2. Jaringan internet yang belum merata
Ujian nasional berbasis komputer dilaksanakan secara online dan syarat yang paling utama lancarnya ujian adalah ketersediaan jaringan internet namun fakta berbicara bahwa jaringan internet dibeberapa daerah sangat sulit diakses. Apalagi jika harus digunakan untuk melaksanakan UNBK yang membutuhkan jaringan internet yang kuat.
3. Pelaksanaan ujian nasional
Pelaksanaan ujian nasional yang biasanya serentak terpaksa diadakan secara bergelombang dikarenakan jumlah komputer yang tidak seimbang dengan jumlah peserta UN. Pelaksanaan UN secara bergelombang sedikit banyaknya akan berpengaruh pada psikologi siswa, selain itu potensi kecurangan bisa terjadi karena siswa yang terlebih dahulu ujian mempunyai kesempatan untuk menceritakan kepada teman-temannya yang belum ujian soal-soal yang muncul dalam UN walaupun potensi tersebut terbilang kecil.
4. Aliran listrik
Aliran listrik juga menjadi kendala pelaksanaan UNBK. Memang di kota aliran listrik sudah memadai namun bagaimana dengan sekolah yang ada di daerah perbatasan/pelosok yang masih belum bisa teraliri listrik. Adalah hal mustahil bisa melaksanakan UNBK jika listrik tidak ada karena untuk menyalahkan komputer membutuhkan aliran listrik.

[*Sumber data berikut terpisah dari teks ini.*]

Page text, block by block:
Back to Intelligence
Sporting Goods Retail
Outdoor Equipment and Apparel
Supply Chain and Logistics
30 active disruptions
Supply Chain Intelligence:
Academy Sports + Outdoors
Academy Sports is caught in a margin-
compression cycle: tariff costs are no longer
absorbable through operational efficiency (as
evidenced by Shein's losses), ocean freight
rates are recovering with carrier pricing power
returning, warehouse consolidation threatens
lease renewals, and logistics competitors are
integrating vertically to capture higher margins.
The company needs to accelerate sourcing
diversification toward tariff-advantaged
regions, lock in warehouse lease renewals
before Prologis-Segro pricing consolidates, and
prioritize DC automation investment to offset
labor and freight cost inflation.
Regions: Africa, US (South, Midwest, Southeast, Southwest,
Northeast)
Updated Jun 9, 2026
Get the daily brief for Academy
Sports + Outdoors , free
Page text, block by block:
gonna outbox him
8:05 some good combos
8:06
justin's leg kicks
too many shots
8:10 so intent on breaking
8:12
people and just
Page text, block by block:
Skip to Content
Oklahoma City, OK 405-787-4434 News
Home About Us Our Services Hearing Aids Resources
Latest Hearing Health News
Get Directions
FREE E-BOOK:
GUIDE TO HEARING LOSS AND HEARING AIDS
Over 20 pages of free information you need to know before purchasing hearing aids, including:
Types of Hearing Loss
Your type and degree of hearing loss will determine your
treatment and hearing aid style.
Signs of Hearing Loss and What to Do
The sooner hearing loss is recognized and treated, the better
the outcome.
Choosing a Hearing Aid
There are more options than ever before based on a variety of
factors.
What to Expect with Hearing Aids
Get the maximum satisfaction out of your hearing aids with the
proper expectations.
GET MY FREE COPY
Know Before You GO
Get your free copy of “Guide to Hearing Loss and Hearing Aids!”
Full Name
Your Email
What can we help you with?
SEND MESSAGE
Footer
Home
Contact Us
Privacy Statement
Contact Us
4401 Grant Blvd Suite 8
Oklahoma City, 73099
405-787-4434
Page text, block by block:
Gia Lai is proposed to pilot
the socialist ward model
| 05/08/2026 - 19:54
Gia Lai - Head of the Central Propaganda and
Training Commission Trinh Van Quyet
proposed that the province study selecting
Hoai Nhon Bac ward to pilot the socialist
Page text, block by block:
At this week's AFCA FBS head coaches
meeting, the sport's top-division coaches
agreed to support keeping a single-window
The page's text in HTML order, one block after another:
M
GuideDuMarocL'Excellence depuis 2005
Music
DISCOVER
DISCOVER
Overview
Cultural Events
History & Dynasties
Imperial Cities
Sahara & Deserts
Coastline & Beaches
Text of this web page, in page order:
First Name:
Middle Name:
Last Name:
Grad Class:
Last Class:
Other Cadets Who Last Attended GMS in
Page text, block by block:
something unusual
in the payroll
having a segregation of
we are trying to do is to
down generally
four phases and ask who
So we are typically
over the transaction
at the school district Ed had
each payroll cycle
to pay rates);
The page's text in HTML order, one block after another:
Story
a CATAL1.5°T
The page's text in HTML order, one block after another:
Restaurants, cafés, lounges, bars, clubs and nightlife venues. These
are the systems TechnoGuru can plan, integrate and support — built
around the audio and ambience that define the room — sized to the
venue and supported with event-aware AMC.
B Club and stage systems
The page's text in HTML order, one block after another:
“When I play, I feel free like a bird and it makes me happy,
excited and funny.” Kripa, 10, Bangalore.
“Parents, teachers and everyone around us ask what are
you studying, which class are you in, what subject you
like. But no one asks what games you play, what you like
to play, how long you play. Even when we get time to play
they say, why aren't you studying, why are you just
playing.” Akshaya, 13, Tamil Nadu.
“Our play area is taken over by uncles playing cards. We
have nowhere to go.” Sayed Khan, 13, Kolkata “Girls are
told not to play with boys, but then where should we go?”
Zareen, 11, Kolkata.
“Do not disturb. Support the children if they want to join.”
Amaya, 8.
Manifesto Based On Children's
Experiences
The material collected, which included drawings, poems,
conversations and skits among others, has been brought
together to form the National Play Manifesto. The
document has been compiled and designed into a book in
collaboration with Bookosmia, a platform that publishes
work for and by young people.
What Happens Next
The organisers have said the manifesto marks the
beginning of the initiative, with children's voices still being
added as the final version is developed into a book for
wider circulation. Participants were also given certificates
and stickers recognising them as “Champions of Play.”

5. Memunculkan masalah sosial
Ujian dengan metode UNBK bisa jadi memunculkan kecemburuan sosial karena sebagian siswa sudah menikmati kemudahan melaksanakan ujian nasional menggunakan komputer sedangkan dipihak lain siswa yang sekolahnya belum memiliki fasilitas yang memadai masih harus melaksanakan UN secara manual. Hal ini menyiratkan ketidakmerataan sarana dan prasarana pendidikan masih sangat terlihat di indonesia.